RECORDS FOR THIS EXERCISE =
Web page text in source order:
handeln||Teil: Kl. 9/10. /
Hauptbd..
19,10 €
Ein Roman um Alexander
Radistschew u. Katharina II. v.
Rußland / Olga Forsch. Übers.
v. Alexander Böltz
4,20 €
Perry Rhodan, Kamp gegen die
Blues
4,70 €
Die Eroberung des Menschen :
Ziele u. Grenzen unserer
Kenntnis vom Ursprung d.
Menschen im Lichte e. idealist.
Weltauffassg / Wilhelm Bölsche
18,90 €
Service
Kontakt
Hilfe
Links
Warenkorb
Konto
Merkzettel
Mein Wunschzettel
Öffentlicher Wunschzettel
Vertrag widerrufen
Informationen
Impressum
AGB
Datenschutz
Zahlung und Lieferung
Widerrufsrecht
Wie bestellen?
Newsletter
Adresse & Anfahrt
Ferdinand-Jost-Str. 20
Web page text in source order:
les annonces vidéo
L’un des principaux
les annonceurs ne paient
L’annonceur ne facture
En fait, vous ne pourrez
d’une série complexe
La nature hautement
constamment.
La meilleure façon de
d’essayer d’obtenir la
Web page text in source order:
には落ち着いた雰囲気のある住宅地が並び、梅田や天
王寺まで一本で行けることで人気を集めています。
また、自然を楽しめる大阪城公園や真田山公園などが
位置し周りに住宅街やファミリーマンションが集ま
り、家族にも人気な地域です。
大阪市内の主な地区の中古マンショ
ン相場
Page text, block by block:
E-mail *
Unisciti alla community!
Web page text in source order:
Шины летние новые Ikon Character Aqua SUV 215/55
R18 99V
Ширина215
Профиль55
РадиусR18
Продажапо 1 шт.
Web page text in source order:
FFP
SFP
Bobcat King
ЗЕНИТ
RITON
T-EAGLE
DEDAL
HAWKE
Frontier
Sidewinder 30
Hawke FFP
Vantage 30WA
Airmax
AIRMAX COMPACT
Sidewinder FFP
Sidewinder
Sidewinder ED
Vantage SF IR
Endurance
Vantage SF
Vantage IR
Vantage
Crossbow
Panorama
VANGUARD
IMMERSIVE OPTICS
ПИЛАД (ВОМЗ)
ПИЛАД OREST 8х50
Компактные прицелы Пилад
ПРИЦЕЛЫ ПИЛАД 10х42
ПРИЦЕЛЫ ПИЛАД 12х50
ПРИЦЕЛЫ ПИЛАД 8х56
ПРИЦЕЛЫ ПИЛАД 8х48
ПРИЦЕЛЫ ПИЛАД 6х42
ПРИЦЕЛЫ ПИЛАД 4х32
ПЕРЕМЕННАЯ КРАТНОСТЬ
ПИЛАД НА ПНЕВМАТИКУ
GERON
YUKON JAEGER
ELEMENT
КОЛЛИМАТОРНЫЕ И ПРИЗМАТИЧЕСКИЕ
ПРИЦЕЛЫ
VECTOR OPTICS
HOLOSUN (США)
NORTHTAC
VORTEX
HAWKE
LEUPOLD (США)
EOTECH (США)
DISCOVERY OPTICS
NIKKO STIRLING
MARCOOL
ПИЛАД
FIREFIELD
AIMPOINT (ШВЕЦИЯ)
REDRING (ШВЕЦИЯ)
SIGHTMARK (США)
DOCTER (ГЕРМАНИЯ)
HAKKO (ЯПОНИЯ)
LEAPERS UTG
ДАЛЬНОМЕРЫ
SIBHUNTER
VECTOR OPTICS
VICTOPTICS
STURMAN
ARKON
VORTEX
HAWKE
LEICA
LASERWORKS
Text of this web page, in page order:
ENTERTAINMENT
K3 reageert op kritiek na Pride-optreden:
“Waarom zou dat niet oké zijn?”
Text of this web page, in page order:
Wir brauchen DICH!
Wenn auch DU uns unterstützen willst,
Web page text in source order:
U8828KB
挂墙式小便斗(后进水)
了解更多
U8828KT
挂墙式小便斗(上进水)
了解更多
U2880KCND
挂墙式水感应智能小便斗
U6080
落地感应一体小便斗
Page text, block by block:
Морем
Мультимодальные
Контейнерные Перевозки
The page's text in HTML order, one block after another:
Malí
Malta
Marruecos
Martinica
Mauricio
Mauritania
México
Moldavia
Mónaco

WORK TASK =
The string "Vantage" shows up in some lines of the listing. Copy each such line.

ANSWER SPACE =
Vantage 30WA
Vantage SF IR
Vantage SF
Vantage IR
Vantage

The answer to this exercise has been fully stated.